How much energy will be required to heat a #"1.0 kg"# mass of water from #25^@"C"# to #99^@"C"#?

Question

Wyatt Adkins · Accepted Answer

You'd need #"310 kJ"# to raise the temperature of 1 kg of water from #25# to #99^@"C"#. That means you have all the necessary data to apply the equation. #q = m * c * DeltaT#, where #q# - the amount of heat needed;
#m# - the mass of water - in your case 1.0 kg:
#c# - the specific heat of water;
#DeltaT# - the difference between the final temperature, #99^@"C"#, and the initial temperature, #25^@"C"#, of the water.  Enter your data into the formula to obtain #q = "1,000 g" * 4.18"J"/("g" * ^@"C") * (99-25)^@"C"# #q = "309,320 J" = "+309.3 kJ"# The response, rounded to two sig figs, is #q = "+310 kJ"#

Noah Aldrich · Answer

It will require #"310,000 J"#.

You must apply the following equation to get the answer to this question: #q = cmDeltaT#, where #q# is the quantity of heat gained or lost, #c# is the specific heat capacity (of water in this case), #m# is mass in grams, and #DeltaT# is the difference in temperature, #DeltaT=T_"final"-T_"initial"# Known/Given: #c_"water"= 4.184 "J"/("g"*""^("o")"C"# #m=1.0color(red)cancel(color(black)("kg"))xx"1000 g"/(1color(red)cancel(color(black)("kg")))=1.0xx10^3# #"g"# #T_i="25"^@"C"# #T_f="99"^@"C"# #DeltaT="99"^@"C" - "25"^@"C"="74"^@"C"# Unknown: #q# Resolution: Enter the known values into the formula and find the solution. #q=4.184"J"/(color(red)cancel(color(black)("g"))*""^@color(red)cancel(color(black)("C")))xx1.0xx10^3color(red)cancel(color(black)("g"))xx74^@color(red)cancel(color(black)("C")) = "310,000 J"# (rounded to two significant figures)

Cooper Anderson · Answer

undefined The specific heat capacity of water is 4.186 J/g°C. The formula to calculate heat energy (Q) is Q = mcΔT, where m is mass, c is specific heat, and ΔT is the temperature change.

Q = (1.0 kg) * (4.186 J/g°C) * (99°C - 25°C).
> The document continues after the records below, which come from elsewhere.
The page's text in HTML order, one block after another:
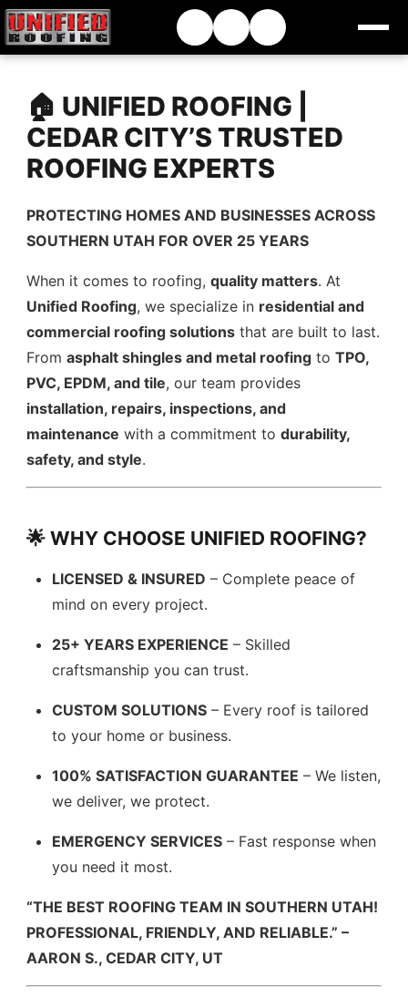
🏠 UNIFIED ROOFING |
CEDAR CITY’S TRUSTED
ROOFING EXPERTS
PROTECTING HOMES AND BUSINESSES ACROSS
SOUTHERN UTAH FOR OVER 25 YEARS
When it comes to roofing,quality matters. At
Unified Roofing, we specialize in residential and
commercial roofing solutions that are built to last.
Fromasphalt shingles and metal roofing toTPO,
PVC, EPDM, and tile, our team provides
installation, repairs, inspections, and
maintenance with a commitment todurability,
safety, and style.
🌟 WHY CHOOSE UNIFIED ROOFING?
LICENSED & INSURED – Complete peace of
mind on every project.
25+ YEARS EXPERIENCE – Skilled
craftsmanship you can trust.
CUSTOM SOLUTIONS – Every roof is tailored
to your home or business.
100% SATISFACTION GUARANTEE – We listen,
we deliver, we protect.
EMERGENCY SERVICES – Fast response when
you need it most.
“THE BEST ROOFING TEAM IN SOUTHERN UTAH!
PROFESSIONAL, FRIENDLY, AND RELIABLE.” –
AARON S., CEDAR CITY, UT
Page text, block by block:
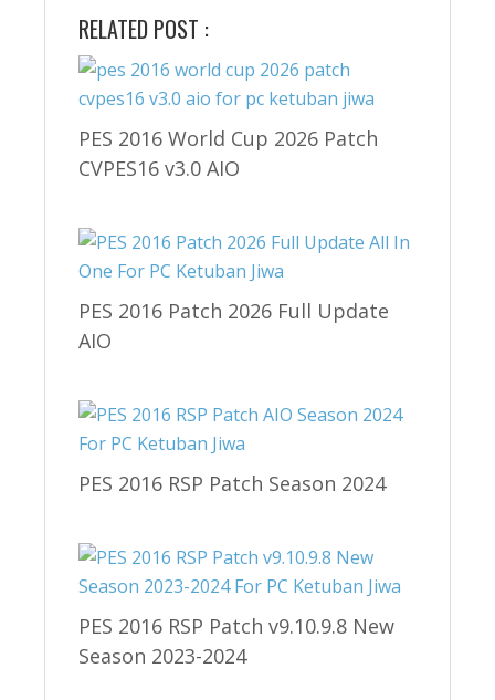
RELATED POST :
PES 2016 World Cup 2026 Patch
CVPES16 v3.0 AIO
PES 2016 Patch 2026 Full Update
AIO
PES 2016 RSP Patch Season 2024
PES 2016 RSP Patch v9.10.9.8 New
Season 2023-2024
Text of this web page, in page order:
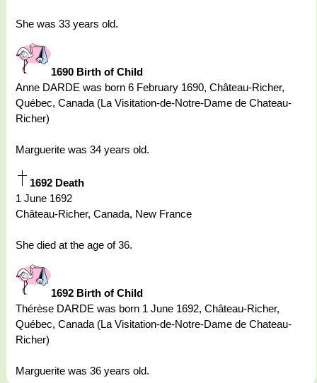
She was 33 years old.
1690 Birth of Child
Anne DARDE was born 6 February 1690, Château-Richer,
Québec, Canada (La Visitation-de-Notre-Dame de Chateau-
Richer)
Marguerite was 34 years old.
1692 Death
1 June 1692
Château-Richer, Canada, New France
She died at the age of 36.
1692 Birth of Child
Thérèse DARDE was born 1 June 1692, Château-Richer,
Québec, Canada (La Visitation-de-Notre-Dame de Chateau-
Richer)
Marguerite was 36 years old.
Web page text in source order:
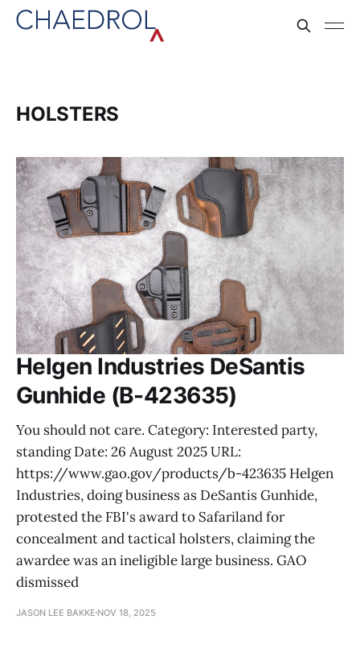
HOLSTERS
Helgen Industries DeSantis
Gunhide (B-423635)
You should not care. Category: Interested party,
standing Date: 26 August 2025 URL:
https://www.gao.gov/products/b-423635 Helgen
Industries, doing business as DeSantis Gunhide,
protested the FBI's award to Safariland for
concealment and tactical holsters, claiming the
awardee was an ineligible large business. GAO
dismissed
JASON LEE BAKKE NOV 18, 2025
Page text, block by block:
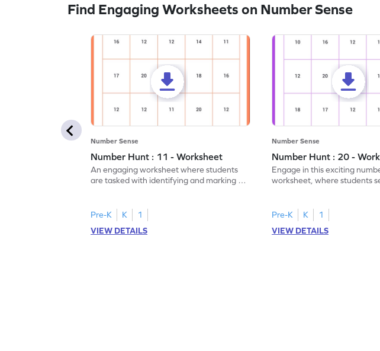
Find Engaging Worksheets on Number Sense
Number Sense
Number Hunt : 11 - Worksheet
An engaging worksheet where students
are tasked with identifying and marking all
Pre-K K
1
VIEW DETAILS
Number Sense
Number Hunt : 20 -
Engage in this exciting
worksheet, where students
Pre-K K
1
VIEW DETAILS
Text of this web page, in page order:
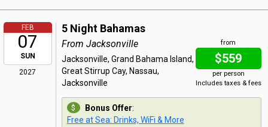
FEB
07
SUN
2027
5 Night Bahamas
from
$559
per person
Includes taxes & fees
From Jacksonville
Jacksonville, Grand Bahama Island,
Great Stirrup Cay, Nassau,
Jacksonville
Bonus Offer:
Free at Sea: Drinks, WiFi & More

Calculate the result.

Noah Aldrich · Answer

undefined To calculate the energy required to heat a 1.0 kg mass of water from 25°C to 99°C, you can use the formula:

$$ Q = mcΔT $$

Where:
- $ Q $ is the heat energy (in joules),
- $ m $ is the mass of the substance (in kilograms),
- $ c $ is the specific heat capacity of the substance (in joules per kilogram per degree Celsius), and
- $ ΔT $ is the change in temperature (in degrees Celsius).

For water, the specific heat capacity ($ c $) is approximately $ 4186 \, \text{J/kg}^\circ\text{C} $.

Substituting the given values into the formula:

$$ Q = (1.0 \, \text{kg}) \times (4186 \, \text{J/kg}^\circ\text{C}) \times (99^\circ\text{C} - 25^\circ\text{C}) $$

$$ Q = (1.0 \, \text{kg}) \times (4186 \, \text{J/kg}^\circ\text{C}) \times (74^\circ\text{C}) $$

$$ Q = 308,564 \, \text{J} $$

So, the energy required to heat a 1.0 kg mass of water from 25°C to 99°C is $ 308,564 \, \text{J} $.